Que nous sommes là, fortement attachés aux valeurs de la civilisation, opposés à la violence immense qui leur est faite, que nous résisterons aussi, que nous souhaitons avec eux, pour eux, reconstruire, internationalement, d’autres archipels que celui du Goulag, qu’inlassablement sur le métier de la paix nous remettrons notre ouvrage. Pardon pour notre impuissance immédiate apparente et lourdement malheureuse mais nous construisons, par eux et pour eux, un tissu de solidarité. Leur dire que l’Europe se réveille, pour les accueillir. Qu’ils peuvent et doivent être fiers de leurs pères, grands-pères, oncles et parfois grands frères restés défendre leur pays et leur foyer, et fiers, également, de leur mère qui les protège en les envoyant, par l’exode souvent, à l’étranger, mais en sécurité. Nous, non plus, nous ne nous laisserons pas prendre l’âme. Leur dire que nous les assurons de notre soutien accueillant dans les classes françaises pour les prévenir de la catastrophe de la discontinuité de leur scolarité. Que nous sommes sûrs que leurs compétences linguistiques et leurs performances mathématiques reconnues leur ouvriront la voie de la réussite scolaire et plus globalement la voie de la résilience après ces lourdes épreuves.

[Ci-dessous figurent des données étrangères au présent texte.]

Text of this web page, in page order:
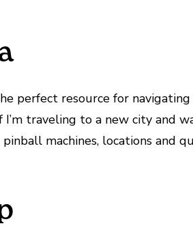
perfect resource for
I’m traveling to a new city and
machines, locations and
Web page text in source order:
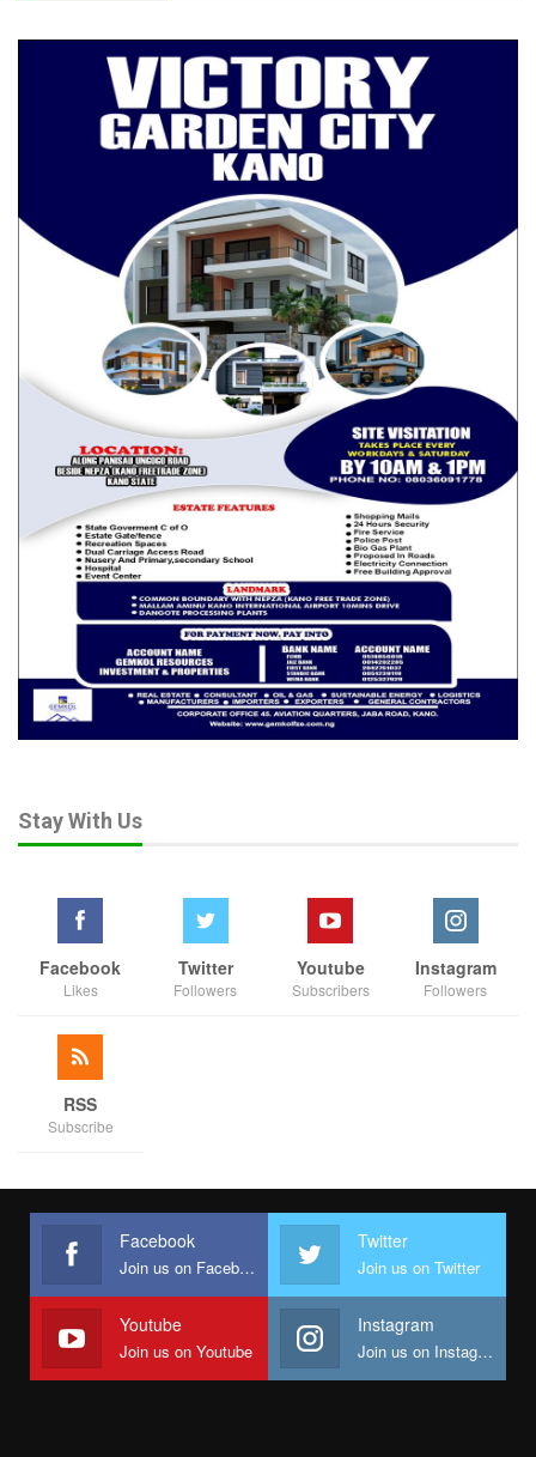
Stay With Us
Facebook
Likes
Twitter
Followers
Youtube
Subscribers
Instagram
Followers
RSS
Subscribe
Facebook
Join us on Facebook
Twitter
Join us on Twitter
Youtube
Join us on Youtube
Instagram
Join us on Instagram
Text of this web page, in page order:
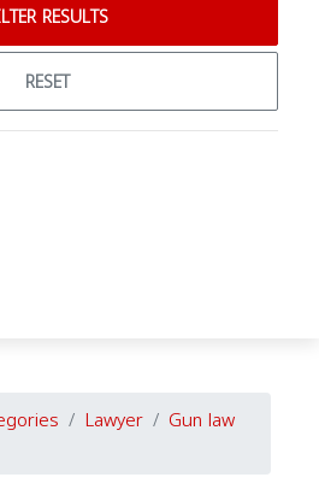
RESULTS
RESET
Lawyer Gun law
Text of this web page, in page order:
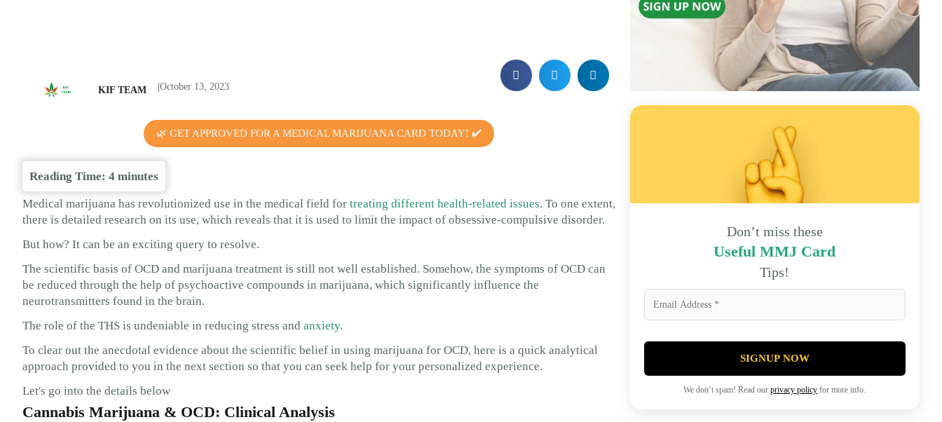
KIF TEAM October 13, 2023
🌿 GET APPROVED FOR A MEDICAL MARIJUANA CARD TODAY! ✔️
Reading Time: 4 minutes
Medical marijuana has revolutionized use in the medical field for treating different health-related issues. To one extent,
there is detailed research on its use, which reveals that it is used to limit the impact of obsessive-compulsive disorder.
But how? It can be an exciting query to resolve.
The scientific basis of OCD and marijuana treatment is still not well established. Somehow, the symptoms of OCD can
be reduced through the help of psychoactive compounds in marijuana, which significantly influence the
neurotransmitters found in the brain.
The role of the THS is undeniable in reducing stress and anxiety.
To clear out the anecdotal evidence about the scientific belief in using marijuana for OCD, here is a quick analytical
approach provided to you in the next section so that you can seek help for your personalized experience.
Let's go into the details below
Cannabis Marijuana & OCD: Clinical Analysis
Don’t miss these
Useful MMJ Card
Tips!
SIGNUP NOW
We don’t spam! Read ourprivacy policy for more info.

Les évaluations diagnostiques menées par les enseignants spécialisés UPE2A (Unités pédagogiques pour élèves allophones) font valoir que les jeunes Ukrainien·nes arrivés des zones de guerre bénéficient d’une agilité mathématique équivalente à un an d’avance. En plus d’un courage avéré.

 

Exodes d’enfants

L’Unicef a communiqué le 24 mars 2022 le nombre, aujourd’hui bien sûr augmenté, de 4,3 millions d’enfants déplacés, plus de la moitié de la population infantile ukrainienne.

Victimes de la guerre, ils ont dû quitter leur foyer, leur école, leurs repères pour fuir l’insécurité et les combats déclenchés par l’invasion russe.

« Un mois de guerre en Ukraine a entraîné le déplacement de 4,3 millions d’enfants, plus de la moitié de la population infantile du pays, estimée à 7,5 millions », a détaillé le Fonds des Nations unies pour l’enfance dans un communiqué. « 1,8 million d’enfants ont ainsi traversé la frontière pour se réfugier dans les pays voisins et 2,5 millions sont déplacés à l’intérieur de l’Ukraine ». Faites que le pire d’hier ne soit pas le meilleur de demain.